PC keyboards, notebook keyboards are vulnerable to attacks based on differentiating the sound emanated by different keys. This attack takes as input an audio signal containing a recording of a single word typed by a single person on a keyboard, and a dictionary of words. It is assumed that the typed word is present in the dictionary. The aim of the attack is to reconstruct the original word from the signal. This attack, taking as input a 10-minute sound recording of a user typing English text using a keyboard, and then recovering up to 96% of typed characters. This attack is inexpensive because the other hardware required is a parabolic microphone and non-invasive because it does not require physical intrusion into the system. The attack employs a neural network to recognize the key being pressed. It combines signal processing and efficient data structures and algorithms, to successfully reconstruct single words of 7-13 characters from a recording of the clicks made when typing them on a keyboard. The sound of clicks can differ slightly from key to key, because the keys are positioned at different positions on the keyboard plate, although the clicks of different keys sound similar to the human ear.
On average, there were only 0.5 incorrect recognitions per 20 clicks, which shows the exposure of keyboard to the eavesdropping using this attack. The attack is very efficient, taking under 20 seconds per word on a standard PC. A 90% or better success rate of finding the correct word for words of 10 or more characters, and a success rate of 73% over all the words tested. In practice, a human attacker can typically determine if text is random. An attacker can also identify occasions when the user types user names and passwords. Short audio signals containing a single word, with seven or more characters long was considered. This means that the signal is only a few seconds long. Such short words are often chosen as a password. The dominant factors affecting the attack's success are the word length, and more importantly, the number of repeated characters within the word.

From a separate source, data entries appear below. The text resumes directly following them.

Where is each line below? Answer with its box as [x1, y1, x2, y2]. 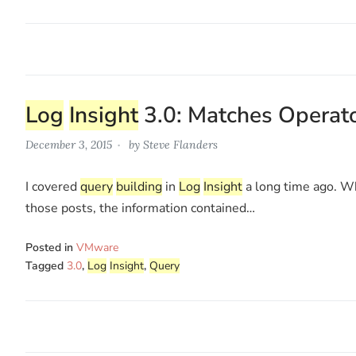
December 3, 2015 [25, 137, 112, 152]
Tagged [25, 257, 67, 273]
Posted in [25, 239, 76, 255]
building [116, 177, 162, 195]
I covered [25, 177, 80, 195]
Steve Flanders [143, 137, 218, 152]
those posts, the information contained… [25, 199, 255, 217]
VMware [76, 239, 118, 255]
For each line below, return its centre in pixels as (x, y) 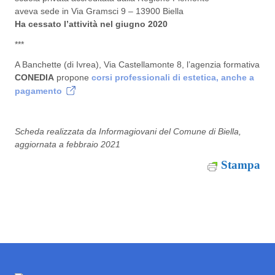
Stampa (241, 165)
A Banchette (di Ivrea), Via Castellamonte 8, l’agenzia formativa (137, 64)
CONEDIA (34, 77)
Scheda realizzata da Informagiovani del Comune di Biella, (128, 132)
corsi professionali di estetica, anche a (173, 77)
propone (73, 77)
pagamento (38, 91)
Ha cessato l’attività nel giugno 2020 (91, 24)
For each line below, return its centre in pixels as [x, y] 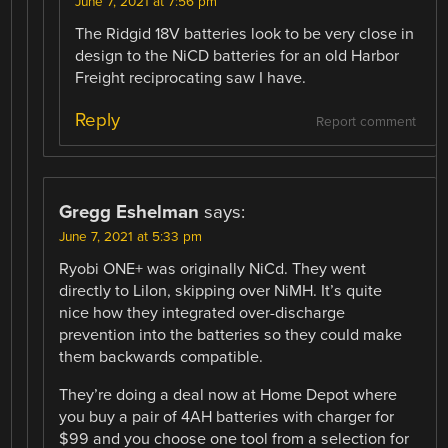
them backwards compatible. [161, 356]
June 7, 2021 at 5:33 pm [131, 236]
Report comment [365, 121]
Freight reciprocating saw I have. [191, 78]
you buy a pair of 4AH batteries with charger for [227, 416]
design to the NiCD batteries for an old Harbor [237, 56]
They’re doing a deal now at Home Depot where [228, 394]
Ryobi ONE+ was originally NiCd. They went [213, 268]
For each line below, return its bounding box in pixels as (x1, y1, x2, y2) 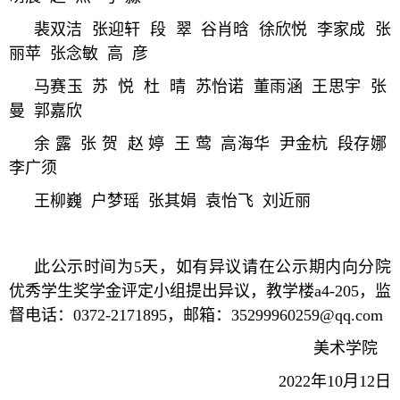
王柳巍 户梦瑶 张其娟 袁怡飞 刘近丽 (34, 191, 311, 210)
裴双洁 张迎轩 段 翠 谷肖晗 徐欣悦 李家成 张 (34, 20, 391, 38)
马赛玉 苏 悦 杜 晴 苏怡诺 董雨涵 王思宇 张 (34, 77, 391, 96)
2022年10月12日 (279, 371, 391, 390)
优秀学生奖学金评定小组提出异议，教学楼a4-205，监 (9, 281, 391, 300)
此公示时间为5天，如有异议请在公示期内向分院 (34, 257, 391, 276)
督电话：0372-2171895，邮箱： (9, 305, 231, 324)
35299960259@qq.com (231, 305, 383, 324)

This is a procedure that makes it possible to efficiently uncover a word out of audio recordings of keyboard click sounds. More recently, extracting information out of an other type of emanations was demonstrated: acoustic emanations from mechanical devices such as dot-matrix printers.

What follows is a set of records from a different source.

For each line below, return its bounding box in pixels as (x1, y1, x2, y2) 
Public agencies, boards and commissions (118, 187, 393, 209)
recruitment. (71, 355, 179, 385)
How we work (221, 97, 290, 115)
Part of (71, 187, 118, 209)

While extracting private information by watching somebody typing on a keyboard might seem to be an easy task, it becomes extremely challenging if it has to be automated. However, an automated tool is needed in the case of long-lasting surveillance procedures or long user activity, as a human being is able to reconstruct only a few characters per minute. The paper "ClearShot: Eavesdropping on Keyboard Input from Video" presents a novel approach to automatically recovering the text being typed on a keyboard, based solely on a video of the user typing.
Automatically recognizing the keys being pressed by a user is a hard problem that requires sophisticated motion analysis. Experiments show that, for a human, reconstructing a few sentences requires lengthy hours of slow-motion analysis of the video. The attacker might install a surveillance device in the room of the victim, might take control of an existing camera by exploiting a vulnerability in the camera’s control software, or might simply point a mobile phone with an integrated camera at the laptop’s keyboard when the victim is working in a public space.
Balzarotti's analysis is divided into two main phases (figure below). The first phase analyzes the video recorded by the camera using computer vision techniques. For each frame of the video, the computer vision analysis computes the set of keys that were likely pressed, the set of keys that were certainly not pressed, and the position of space characters. Because the results of this phase of the analysis are noisy, a second phase, called the text analysis, is required. The goal of this phase is to remove errors using both language and context-sensitive techniques. The result of this phase is the reconstructed text, where each word is represented by a list of possible candidates, ranked by likelihood.
With acoustic emanations, an attack that recovers what a dot-matrix printer processing English text is printing is possible. It is based on a record of the sound the printer makes, if the microphone is close enough to it. This attack recovers up to 72% of printed words, and up to 95% if knowledge about the text are done, with a microphone at a distance of 10 cm from the printer.
After an upfront training phase ("a" in the picture below), the attack ("b" in the picture below) is fully automated and uses a combination of machine learning, audio processing, and speech recognition techniques, including spectrum features, Hidden Markov Models and linear classification. The fundamental reason why the reconstruction of the printed text works is that, the emitted sound becomes louder if more needles strike the paper at a given time. There is a correlation between the number of needles and the intensity of the acoustic emanation.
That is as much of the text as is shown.